= Beginning of Section =

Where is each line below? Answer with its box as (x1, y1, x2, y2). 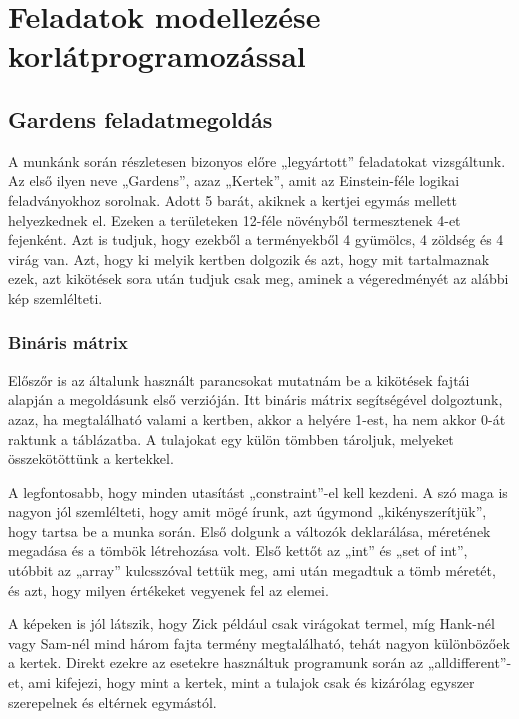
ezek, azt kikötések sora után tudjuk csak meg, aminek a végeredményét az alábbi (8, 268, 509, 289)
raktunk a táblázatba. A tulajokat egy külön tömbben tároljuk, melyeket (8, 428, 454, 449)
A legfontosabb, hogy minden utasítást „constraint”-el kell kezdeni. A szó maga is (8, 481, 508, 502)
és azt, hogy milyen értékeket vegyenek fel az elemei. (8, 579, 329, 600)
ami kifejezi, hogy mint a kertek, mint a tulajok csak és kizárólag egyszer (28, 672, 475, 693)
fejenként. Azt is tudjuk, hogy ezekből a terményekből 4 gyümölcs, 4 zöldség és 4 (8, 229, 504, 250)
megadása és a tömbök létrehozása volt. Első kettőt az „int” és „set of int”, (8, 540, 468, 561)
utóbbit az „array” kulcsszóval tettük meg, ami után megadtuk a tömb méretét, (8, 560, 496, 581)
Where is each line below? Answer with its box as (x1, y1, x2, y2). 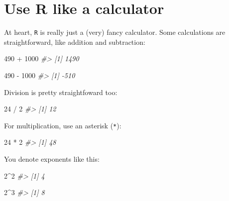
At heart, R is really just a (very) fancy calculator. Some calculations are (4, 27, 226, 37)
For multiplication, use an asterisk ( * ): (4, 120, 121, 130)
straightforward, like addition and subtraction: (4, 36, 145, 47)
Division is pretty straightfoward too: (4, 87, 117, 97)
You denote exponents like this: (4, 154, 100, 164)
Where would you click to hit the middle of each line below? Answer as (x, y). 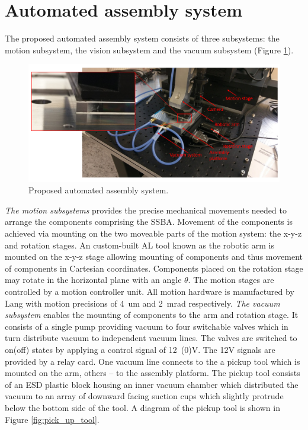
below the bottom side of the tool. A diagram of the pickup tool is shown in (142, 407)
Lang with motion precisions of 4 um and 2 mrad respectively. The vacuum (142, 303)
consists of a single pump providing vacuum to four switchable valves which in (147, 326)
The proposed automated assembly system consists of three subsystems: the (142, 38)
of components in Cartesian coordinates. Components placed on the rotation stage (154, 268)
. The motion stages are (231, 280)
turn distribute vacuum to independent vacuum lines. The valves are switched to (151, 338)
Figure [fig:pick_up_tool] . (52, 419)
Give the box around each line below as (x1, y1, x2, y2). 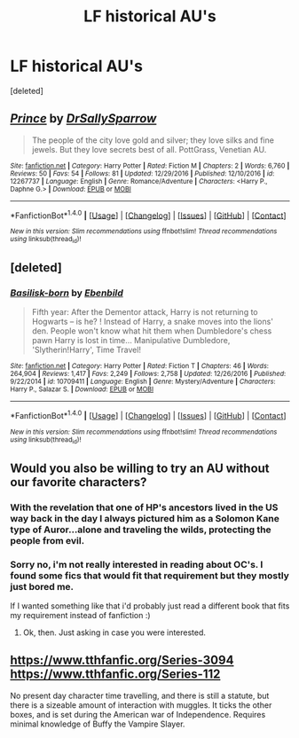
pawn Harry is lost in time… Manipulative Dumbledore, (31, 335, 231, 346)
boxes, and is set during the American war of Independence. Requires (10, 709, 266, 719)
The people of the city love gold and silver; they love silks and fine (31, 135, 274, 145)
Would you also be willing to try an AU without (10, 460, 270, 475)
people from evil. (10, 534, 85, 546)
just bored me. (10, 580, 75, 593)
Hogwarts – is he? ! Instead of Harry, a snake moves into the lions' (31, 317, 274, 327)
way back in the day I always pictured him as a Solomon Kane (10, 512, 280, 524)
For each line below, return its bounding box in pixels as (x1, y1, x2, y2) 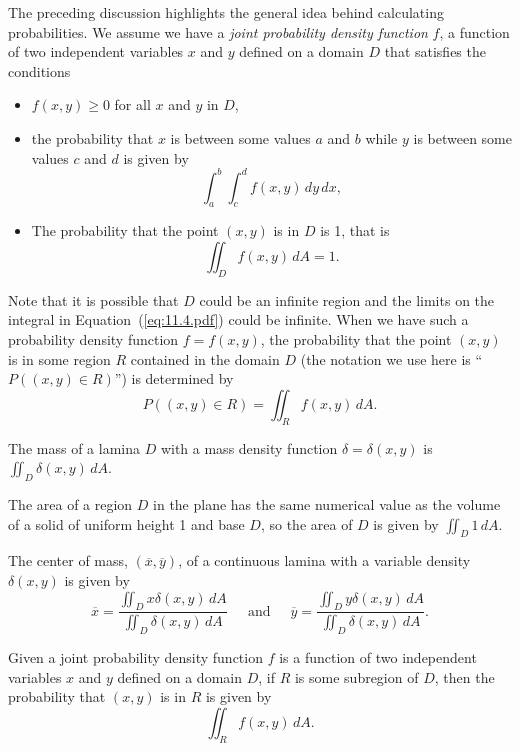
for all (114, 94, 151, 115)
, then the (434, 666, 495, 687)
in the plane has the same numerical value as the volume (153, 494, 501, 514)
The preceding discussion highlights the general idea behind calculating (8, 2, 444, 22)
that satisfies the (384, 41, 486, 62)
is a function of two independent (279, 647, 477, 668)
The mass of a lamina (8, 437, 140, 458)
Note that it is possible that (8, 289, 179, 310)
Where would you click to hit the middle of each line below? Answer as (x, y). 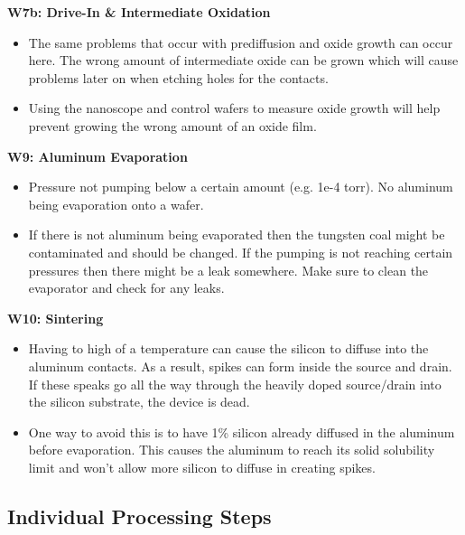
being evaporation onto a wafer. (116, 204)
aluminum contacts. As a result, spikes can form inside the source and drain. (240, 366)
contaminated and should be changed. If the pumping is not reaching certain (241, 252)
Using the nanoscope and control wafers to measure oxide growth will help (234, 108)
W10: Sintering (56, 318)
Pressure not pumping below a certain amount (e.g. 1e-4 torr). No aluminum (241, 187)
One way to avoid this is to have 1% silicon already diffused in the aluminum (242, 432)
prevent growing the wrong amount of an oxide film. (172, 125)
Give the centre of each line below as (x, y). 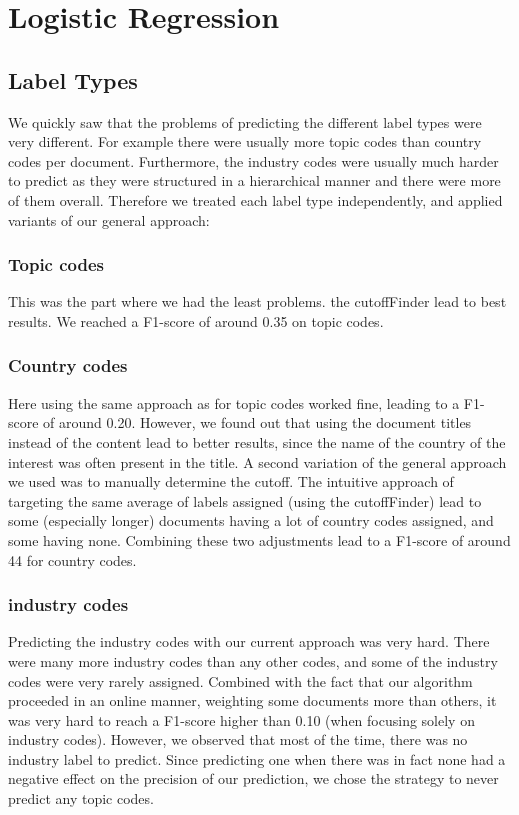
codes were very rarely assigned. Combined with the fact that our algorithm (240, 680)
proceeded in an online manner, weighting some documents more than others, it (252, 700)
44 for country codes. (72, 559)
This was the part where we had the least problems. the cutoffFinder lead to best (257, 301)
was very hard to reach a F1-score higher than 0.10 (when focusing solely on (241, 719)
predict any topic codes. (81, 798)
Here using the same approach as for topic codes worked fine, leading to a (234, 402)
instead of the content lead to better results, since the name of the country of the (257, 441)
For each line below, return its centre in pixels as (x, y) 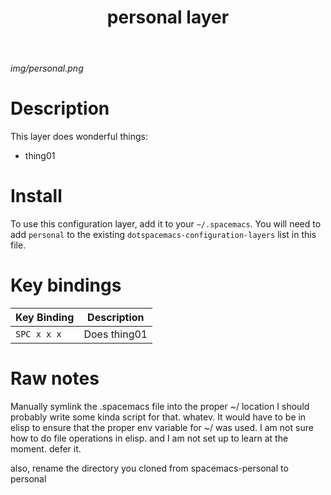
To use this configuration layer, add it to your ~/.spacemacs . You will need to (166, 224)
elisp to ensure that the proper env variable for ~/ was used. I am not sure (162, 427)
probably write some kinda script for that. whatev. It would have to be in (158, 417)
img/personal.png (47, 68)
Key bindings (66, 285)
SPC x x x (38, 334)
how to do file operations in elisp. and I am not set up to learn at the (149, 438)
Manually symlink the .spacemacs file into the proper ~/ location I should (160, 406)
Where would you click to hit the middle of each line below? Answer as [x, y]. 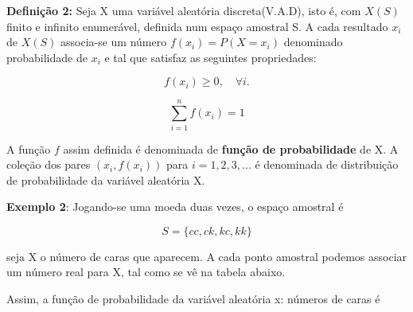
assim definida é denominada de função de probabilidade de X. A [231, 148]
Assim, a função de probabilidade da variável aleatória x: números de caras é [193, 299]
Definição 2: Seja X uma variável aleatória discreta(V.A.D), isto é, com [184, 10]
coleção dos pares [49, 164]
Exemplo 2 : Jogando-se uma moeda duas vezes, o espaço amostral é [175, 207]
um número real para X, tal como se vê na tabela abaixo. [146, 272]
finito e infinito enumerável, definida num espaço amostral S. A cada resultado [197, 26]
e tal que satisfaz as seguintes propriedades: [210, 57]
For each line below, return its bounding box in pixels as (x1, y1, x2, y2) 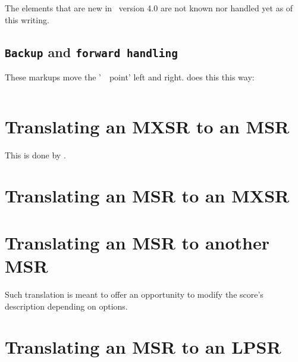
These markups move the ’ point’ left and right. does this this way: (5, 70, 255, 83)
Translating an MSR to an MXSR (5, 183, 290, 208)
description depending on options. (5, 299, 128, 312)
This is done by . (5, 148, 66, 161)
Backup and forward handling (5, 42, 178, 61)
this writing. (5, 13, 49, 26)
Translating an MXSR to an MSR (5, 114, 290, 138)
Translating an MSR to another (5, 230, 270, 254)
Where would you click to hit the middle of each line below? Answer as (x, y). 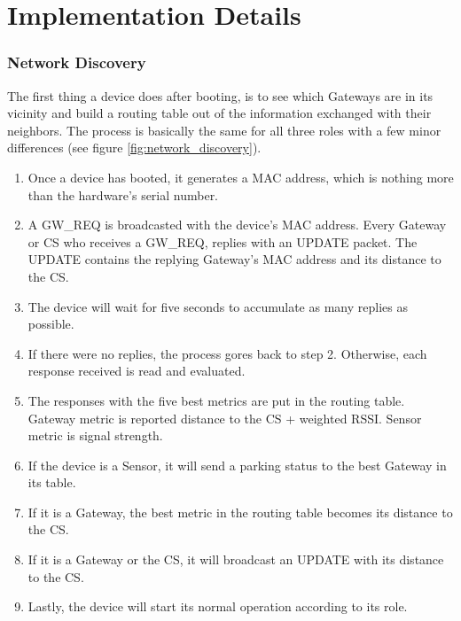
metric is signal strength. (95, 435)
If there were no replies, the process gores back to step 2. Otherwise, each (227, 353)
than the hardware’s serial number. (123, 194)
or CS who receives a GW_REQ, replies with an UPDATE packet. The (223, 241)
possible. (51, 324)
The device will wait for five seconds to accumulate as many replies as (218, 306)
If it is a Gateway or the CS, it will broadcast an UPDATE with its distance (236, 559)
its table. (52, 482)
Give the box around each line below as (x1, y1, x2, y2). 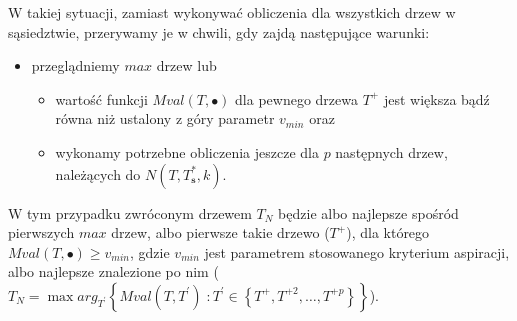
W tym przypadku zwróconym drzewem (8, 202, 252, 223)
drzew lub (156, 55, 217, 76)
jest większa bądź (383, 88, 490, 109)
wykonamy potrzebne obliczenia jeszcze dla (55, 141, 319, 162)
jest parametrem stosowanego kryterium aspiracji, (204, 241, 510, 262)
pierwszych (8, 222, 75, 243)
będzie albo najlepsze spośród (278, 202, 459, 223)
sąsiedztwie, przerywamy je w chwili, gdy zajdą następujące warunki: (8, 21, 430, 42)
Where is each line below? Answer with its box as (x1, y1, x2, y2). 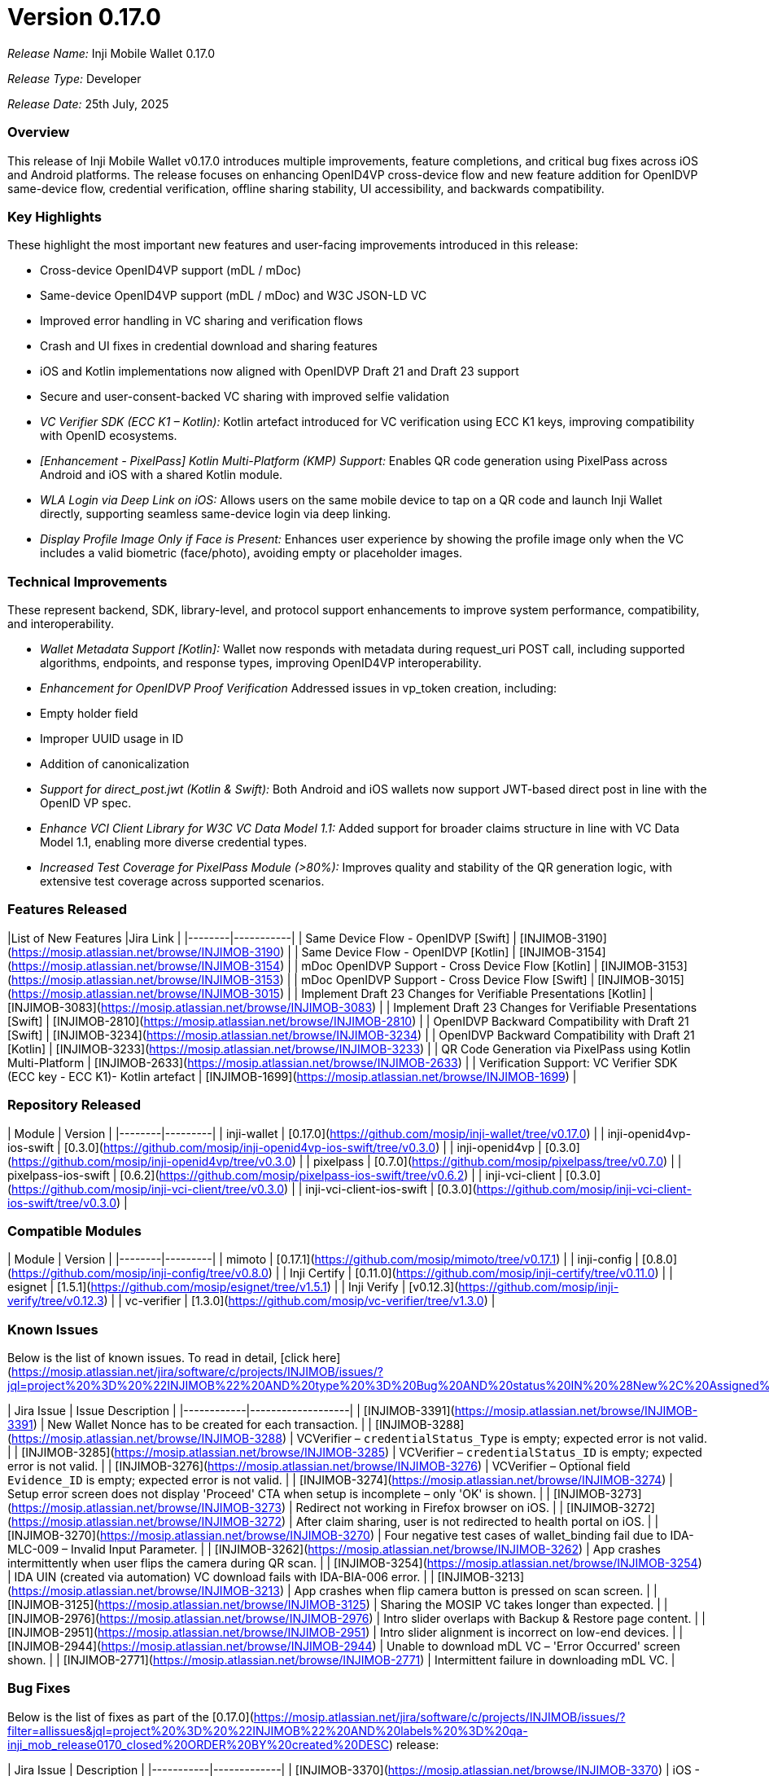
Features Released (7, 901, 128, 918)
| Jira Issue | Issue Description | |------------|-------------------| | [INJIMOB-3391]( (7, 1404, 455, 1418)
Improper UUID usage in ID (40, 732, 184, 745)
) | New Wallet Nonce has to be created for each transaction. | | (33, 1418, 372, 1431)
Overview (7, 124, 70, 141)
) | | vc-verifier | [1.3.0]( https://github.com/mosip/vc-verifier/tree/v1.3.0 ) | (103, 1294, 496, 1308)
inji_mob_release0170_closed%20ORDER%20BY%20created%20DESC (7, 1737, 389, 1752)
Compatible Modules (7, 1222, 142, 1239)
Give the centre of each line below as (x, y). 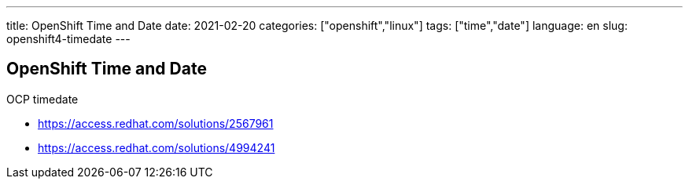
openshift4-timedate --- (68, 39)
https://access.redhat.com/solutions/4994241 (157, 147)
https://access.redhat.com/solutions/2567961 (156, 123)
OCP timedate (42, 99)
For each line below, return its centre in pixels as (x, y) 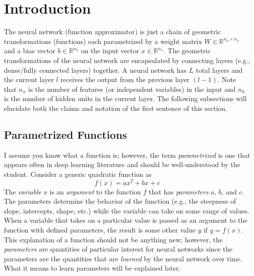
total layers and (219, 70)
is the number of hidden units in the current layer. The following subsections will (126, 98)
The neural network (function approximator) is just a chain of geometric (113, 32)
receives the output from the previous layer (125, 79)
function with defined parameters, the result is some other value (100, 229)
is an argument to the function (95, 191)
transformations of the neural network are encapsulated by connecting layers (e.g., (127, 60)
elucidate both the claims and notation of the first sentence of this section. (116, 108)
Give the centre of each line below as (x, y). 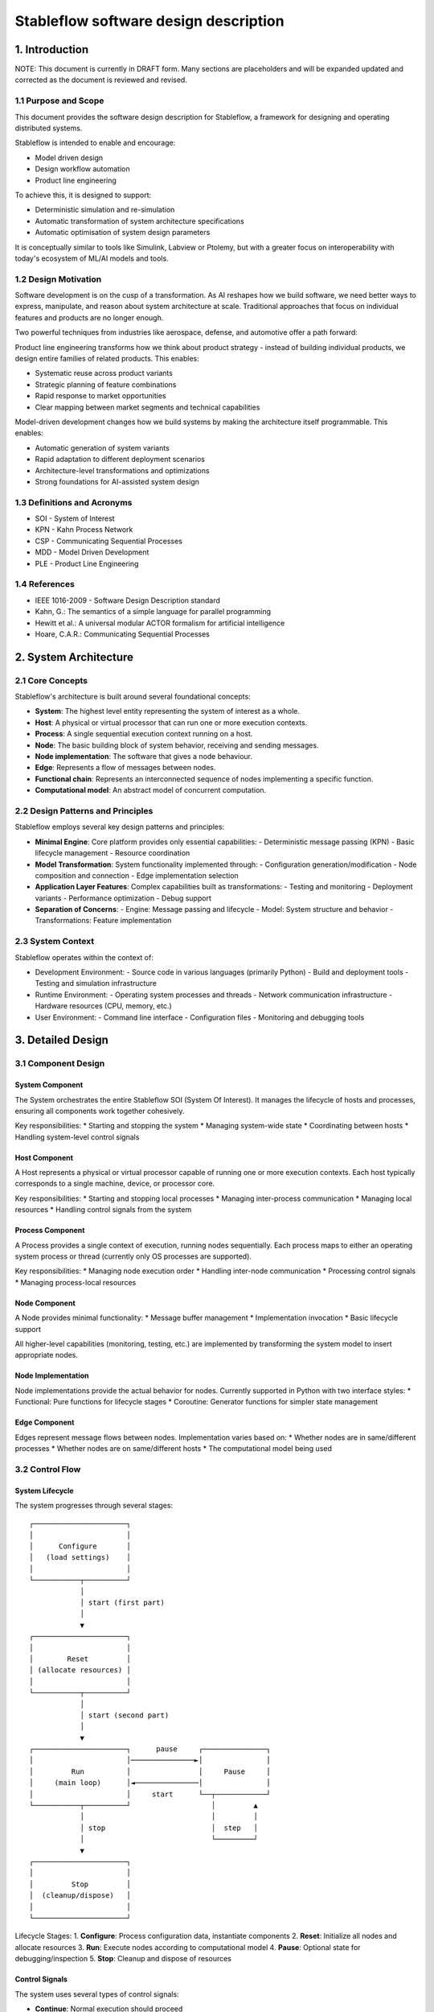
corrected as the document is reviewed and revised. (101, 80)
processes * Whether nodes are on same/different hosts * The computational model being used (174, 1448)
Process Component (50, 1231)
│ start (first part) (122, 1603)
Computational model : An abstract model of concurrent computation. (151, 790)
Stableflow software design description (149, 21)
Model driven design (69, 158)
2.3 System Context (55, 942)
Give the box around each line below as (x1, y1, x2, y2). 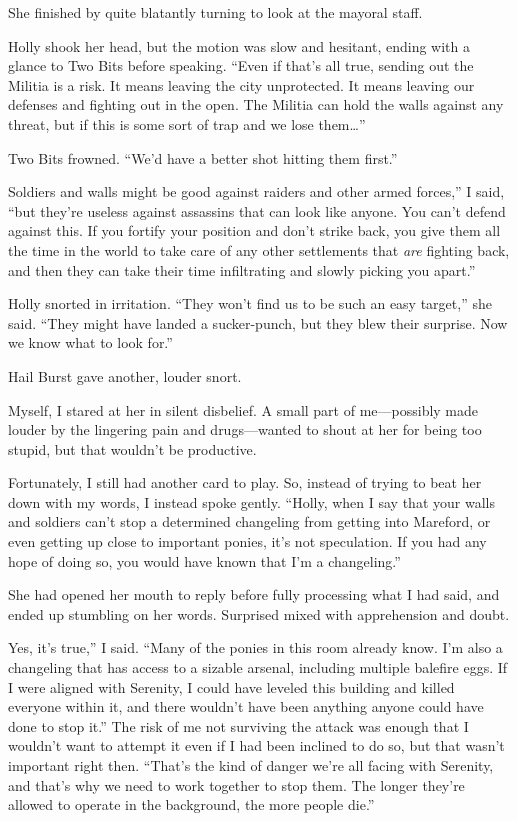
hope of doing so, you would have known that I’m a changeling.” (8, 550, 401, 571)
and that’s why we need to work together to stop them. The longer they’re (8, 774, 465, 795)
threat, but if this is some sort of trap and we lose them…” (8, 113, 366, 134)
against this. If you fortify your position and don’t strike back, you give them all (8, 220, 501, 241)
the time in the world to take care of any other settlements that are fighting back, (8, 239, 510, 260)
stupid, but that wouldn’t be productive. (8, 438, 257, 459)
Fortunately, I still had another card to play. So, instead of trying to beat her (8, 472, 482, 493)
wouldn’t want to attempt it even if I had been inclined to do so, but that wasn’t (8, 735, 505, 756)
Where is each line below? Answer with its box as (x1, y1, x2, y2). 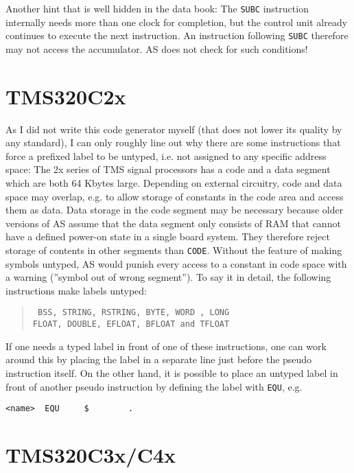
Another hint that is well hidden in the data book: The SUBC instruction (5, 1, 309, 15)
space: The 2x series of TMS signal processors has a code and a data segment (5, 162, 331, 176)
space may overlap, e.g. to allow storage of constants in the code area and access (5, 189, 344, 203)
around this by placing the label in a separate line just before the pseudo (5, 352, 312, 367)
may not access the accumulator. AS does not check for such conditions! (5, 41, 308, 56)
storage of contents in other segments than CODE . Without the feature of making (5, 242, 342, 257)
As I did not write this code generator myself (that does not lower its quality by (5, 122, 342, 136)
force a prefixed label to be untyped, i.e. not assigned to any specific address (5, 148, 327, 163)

= End of Section =

--- What is expected ---
Please return, exactly as written, the lines from the first line of the records above through the line containing "just bored me. (10, 580, 75, 593)", both included, leaving out any pictures.

--- Completed task ---
Where is each line below? Answer with its box as (x1, y1, x2, y2). 
ezek, azt kikötések sora után tudjuk csak meg, aminek a végeredményét az alábbi (8, 268, 509, 289)
raktunk a táblázatba. A tulajokat egy külön tömbben tároljuk, melyeket (8, 428, 454, 449)
A legfontosabb, hogy minden utasítást „constraint”-el kell kezdeni. A szó maga is (8, 481, 508, 502)
és azt, hogy milyen értékeket vegyenek fel az elemei. (8, 579, 329, 600)
ami kifejezi, hogy mint a kertek, mint a tulajok csak és kizárólag egyszer (28, 672, 475, 693)
fejenként. Azt is tudjuk, hogy ezekből a terményekből 4 gyümölcs, 4 zöldség és 4 (8, 229, 504, 250)
megadása és a tömbök létrehozása volt. Első kettőt az „int” és „set of int”, (8, 540, 468, 561)
utóbbit az „array” kulcsszóval tettük meg, ami után megadtuk a tömb méretét, (8, 560, 496, 581)
Where is each line below? Answer with its box as (x1, y1, x2, y2). 
At heart, R is really just a (very) fancy calculator. Some calculations are (4, 27, 226, 37)
For multiplication, use an asterisk ( * ): (4, 120, 121, 130)
straightforward, like addition and subtraction: (4, 36, 145, 47)
Division is pretty straightfoward too: (4, 87, 117, 97)
You denote exponents like this: (4, 154, 100, 164)
Where would you click to hit the middle of each line below? Answer as (x, y). 
below the bottom side of the tool. A diagram of the pickup tool is shown in (142, 407)
Lang with motion precisions of 4 um and 2 mrad respectively. The vacuum (142, 303)
consists of a single pump providing vacuum to four switchable valves which in (147, 326)
The proposed automated assembly system consists of three subsystems: the (142, 38)
of components in Cartesian coordinates. Components placed on the rotation stage (154, 268)
. The motion stages are (231, 280)
turn distribute vacuum to independent vacuum lines. The valves are switched to (151, 338)
Figure [fig:pick_up_tool] . (52, 419)
Give the box around each line below as (x1, y1, x2, y2). 
pawn Harry is lost in time… Manipulative Dumbledore, (31, 335, 231, 346)
boxes, and is set during the American war of Independence. Requires (10, 709, 266, 719)
The people of the city love gold and silver; they love silks and fine (31, 135, 274, 145)
Would you also be willing to try an AU without (10, 460, 270, 475)
people from evil. (10, 534, 85, 546)
just bored me. (10, 580, 75, 593)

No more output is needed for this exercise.